[[ SOURCE DATA, beginning ]]

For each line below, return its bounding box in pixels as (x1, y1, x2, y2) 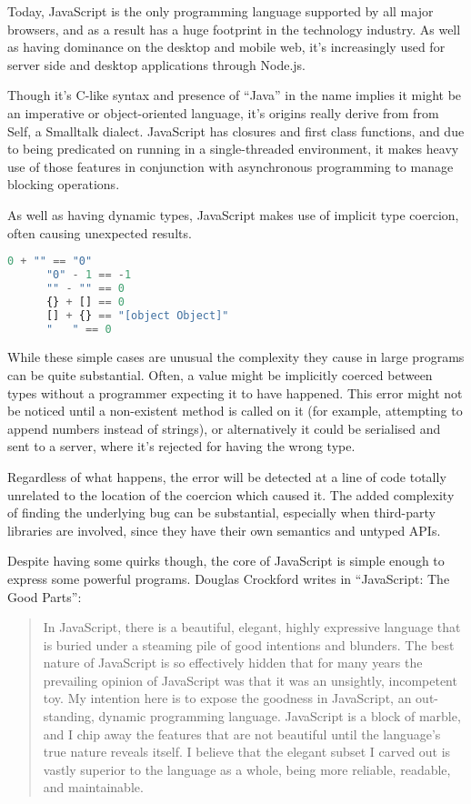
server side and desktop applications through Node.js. (7, 55, 306, 74)
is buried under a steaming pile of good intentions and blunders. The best (43, 635, 455, 654)
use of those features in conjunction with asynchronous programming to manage (7, 156, 454, 176)
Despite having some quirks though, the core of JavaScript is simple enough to (7, 551, 445, 570)
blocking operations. (7, 175, 120, 194)
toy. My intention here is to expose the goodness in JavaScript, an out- (43, 688, 438, 708)
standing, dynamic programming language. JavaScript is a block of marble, (43, 707, 461, 726)
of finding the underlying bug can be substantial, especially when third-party (7, 503, 436, 522)
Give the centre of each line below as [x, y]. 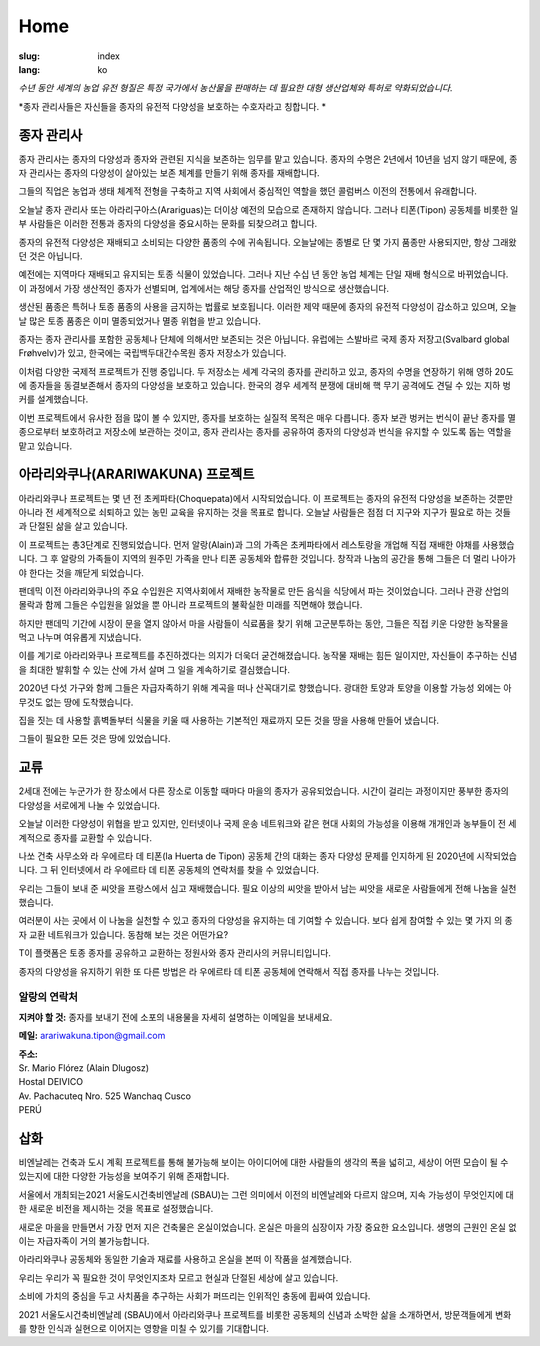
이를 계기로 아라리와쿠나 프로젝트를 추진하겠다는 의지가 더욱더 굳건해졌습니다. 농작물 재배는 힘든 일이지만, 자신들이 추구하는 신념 [268, 656]
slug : [29, 56]
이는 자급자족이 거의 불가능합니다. [84, 1241]
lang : [29, 69]
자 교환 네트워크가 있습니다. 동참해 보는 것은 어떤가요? [123, 934]
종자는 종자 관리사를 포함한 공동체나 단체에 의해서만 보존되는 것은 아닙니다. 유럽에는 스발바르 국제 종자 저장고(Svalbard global [264, 339]
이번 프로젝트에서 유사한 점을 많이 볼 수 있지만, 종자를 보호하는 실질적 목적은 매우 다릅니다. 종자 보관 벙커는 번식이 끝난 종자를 [262, 417]
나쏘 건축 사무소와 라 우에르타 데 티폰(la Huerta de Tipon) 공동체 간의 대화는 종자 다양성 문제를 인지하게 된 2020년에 [246, 856]

[[ SOURCE DATA, end ]]

Could you show every line of the listing that holds the string "programming"?

use of those features in conjunction with asynchronous programming to manage (7, 156, 454, 176)
standing, dynamic programming language. JavaScript is a block of marble, (43, 707, 461, 726)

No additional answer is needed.